Al respecto, de acuerdo a una estimación hecha en 2007, por los economistas David Rosnick, y Mark Weisbrot, del Centro de investigaciones Económicas y Políticas de Washington, si tuviéramos fines de semana de tres días más frecuentes a lo largo del año, y no sólo esporádicamente, se podría reducir radicalmente el impacto ambiental.
Y es que, según los expertos, el número de horas de trabajo suele estar relacionado con una reducción notable del consumo de energía.
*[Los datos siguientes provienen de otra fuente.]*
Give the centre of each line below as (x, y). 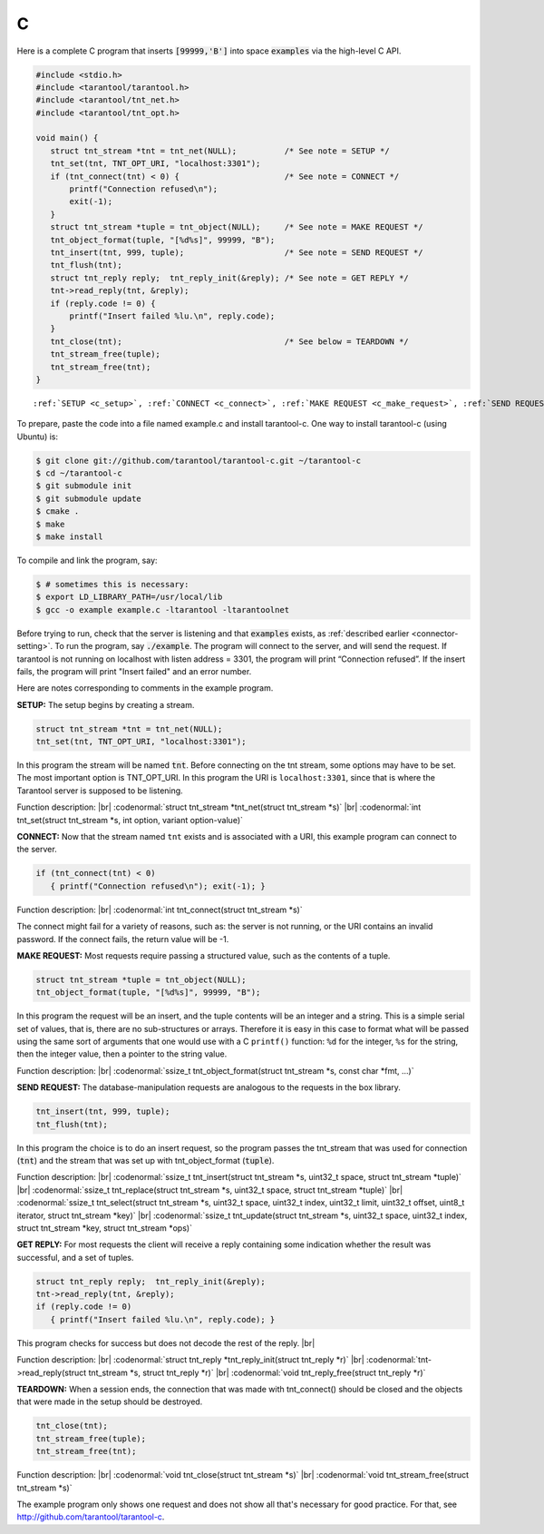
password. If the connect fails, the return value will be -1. (123, 939)
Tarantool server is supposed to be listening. (100, 791)
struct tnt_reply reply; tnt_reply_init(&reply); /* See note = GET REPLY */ (230, 278)
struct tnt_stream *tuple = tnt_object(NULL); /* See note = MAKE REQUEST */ (237, 227)
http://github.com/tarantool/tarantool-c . (91, 1517)
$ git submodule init (84, 486)
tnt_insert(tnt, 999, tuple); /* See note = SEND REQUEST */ (237, 253)
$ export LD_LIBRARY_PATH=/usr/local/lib (129, 597)

De ahí que sugerían, por ejemplo, que, si los estadounidenses mantuvieran horarios de trabajo similares a los de Europa, se disminuiría en un 20% el consumo de energía y, por tanto, las emisiones de carbono.
Explicaban que se trataba de hacer que “… nuestra economía fuese más respetuosa con el medio ambiente”.
Por ese tiempo, ya el estado de Utah había puesto en marcha la disposición de incrementar las horas de trabajo, de lunes a jueves, clausurando el viernes; y aunque el ahorro en el consumo de energía fue notable, los ciudadanos se quejaron por el cierre de servicios ese día; de ahí que esta disposición sólo se implantó por un tiempo, quedando sólo como prueba.
Un día sin trabajo, se traduce en disminución de tránsito, ahorro de energía, menos estrés e impacto ambiental, y sobre todo mejor salud física y mental; sin embargo, es una propuesta a discutir, pues genera cierta polémica, ya que no es posible aplicarla en todas las ramas de la economía.